Drogas y llaves a la felicidad.

>>"Nirvana, orgasmo mental, plenitud. "PLENITUD", sólo con usar esta palabra ya llena.

Placer físico y mental. Me he follado a la naturaleza. La belleza me ha abrazado y he podido sentir su calor quemándome por todo el cuerpo. Me he sentido como un niño, inocente y vergonzoso, que ha entrado sin permiso en el paraíso, donde no debería estar. Como el niño que mira a una mujer desnuda a través de un agujero en una puerta y saborea el placer de lo prohibido, mostrando su oculta presencia a través de esas tímidas risitas, escondidas por sus manos a modo de perdón. Felicidad, gracias por confirmarme tu existencia. Ahora ya sé que estás ahí. Voy a buscarte.

La luz, el brillo, el color, los sonidos, el verde, el pañuelo amarillo, respirar. Sentir, soñar, disfrutar, amar, sonreír, abrazar los árboles, respirar la brisa, acariciar la hierba, tocar la música. Escuchar, observar, sentir.

Sentir, sentir, sentir, sentir... "SENTIR".

Ojalá todo esto pudiese ser eterno, pudiese ser real. He descubierto algo que no quiero olvidar: los cuentos pueden hacerse realidad, sólo hay que encontrar el "cómo".

Nunca olvidaré sus ojos. Esos ojos brillantes y verdes que te invitaban a soñar. Ni esa sonrisa ondulada... Me quedo en este mundo, donde sonríen las flores."<<





He aquí un trozo de mi experiencia copiado literalmente de mi diario. Hoy he estado leyendo antiguos pensamientos y he topado con esto. Simplemente quiero, aunque es imposible, daros a ver una pequeña parte de lo que viví el año pasdo en Amsterdam con una de mis mejores amigas.

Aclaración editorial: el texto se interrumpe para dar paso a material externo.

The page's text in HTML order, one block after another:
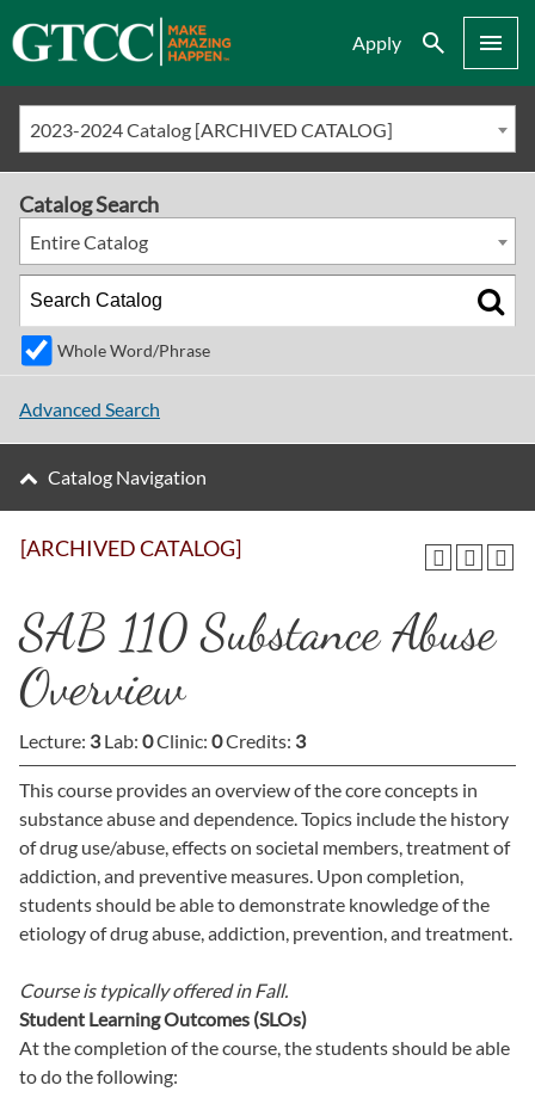
Apply Search Menu
2023-2024 Catalog [ARCHIVED CATALOG]
[ARCHIVED CATALOG]
SAB 110 Substance Abuse
Overview
Lecture: 3Lab: 0Clinic: 0Credits: 3
This course provides an overview of the core concepts in
substance abuse and dependence. Topics include the history
of drug use/abuse, effects on societal members, treatment of
addiction, and preventive measures. Upon completion,
students should be able to demonstrate knowledge of the
etiology of drug abuse, addiction, prevention, and treatment.
Course is typically offered in Fall.
Student Learning Outcomes (SLOs)
At the completion of the course, the students should be able
to do the following:
Catalog Search
Entire Catalog
Whole Word/Phrase
Advanced Search
Catalog Navigation

Sí, evidentemente estas palabras anteriores no forman parte de lo que podríais pensar que cabe esperar de una persona cuerda. Pero está justificado eh? Sí, comimos setas. Unas asquerosas y feas setas que intentamos ¿disfrutar? dentro de un sandwich de nocilla para notar lo menos posible su zarrapastroso sabor. Lo que pasó después no sabría como explicarlo mejor de lo escribí ahí arriba, unas horas después de la experiencia. Sólo puedo decir que me convertí en un duente. Mi amiga también. Y fueron las setas nuestras llaves para entrar en el mundo de las hadas.

Y no es que yo sea una yonqui ni que le dé mucho a las drogas, pero tampoco quiero engañar a nadie, me gusta experimentar, me encanta experimentar. Conocer nuevas formas de percibir el mundo y reflexionar sobre él. Sentir emociones nuevas y para qué lo vamos a negar, fliparlo vamos. Pero eso sí, sin abusar eh?? (ya sé que suena a topicazo pero es cierto eh? que sí que sí!!)
Y digo yo... si están ahí, en la propia naturaleza, si las ha creado el mismo ¿Dios? de todas las cosas, si están puestas a nuestro alcance... ¿no serán una señal? ¿una pista de lo que hemos de conseguir por nuestros propios medios? ¿¿No serán las drogas (naturales) algo que nos ha sido proporcionado para descubrir cuál es el camino hacia la felicidad??

Lo cierto es que no lo sé, pero hay pequeñas cosas, pequeños detalles que me llevan a pensar algo así... además, me alegra saber que no soy la única persona que ha sufrido tal rallada mental con este tema! En el libro "la danza de la realidad", de Jodorovsky, el mismo autor cuenta una experiencia muy similar en la que concluye el mismo que ese es el objetivo que hemos de alcanzar, y las drogas sólo nos muestran el final al que hemos de lograr llegar pero por nuestros propios medios (aquí ya no entro en otros temas, pero pienso que la meditación y otros métodos están muy relacionados...). Esto es exactamente lo mismo que pienso yo, y lo pensé un año antes de leerme el libro. Así que igual no estoy tan loca como pensaba...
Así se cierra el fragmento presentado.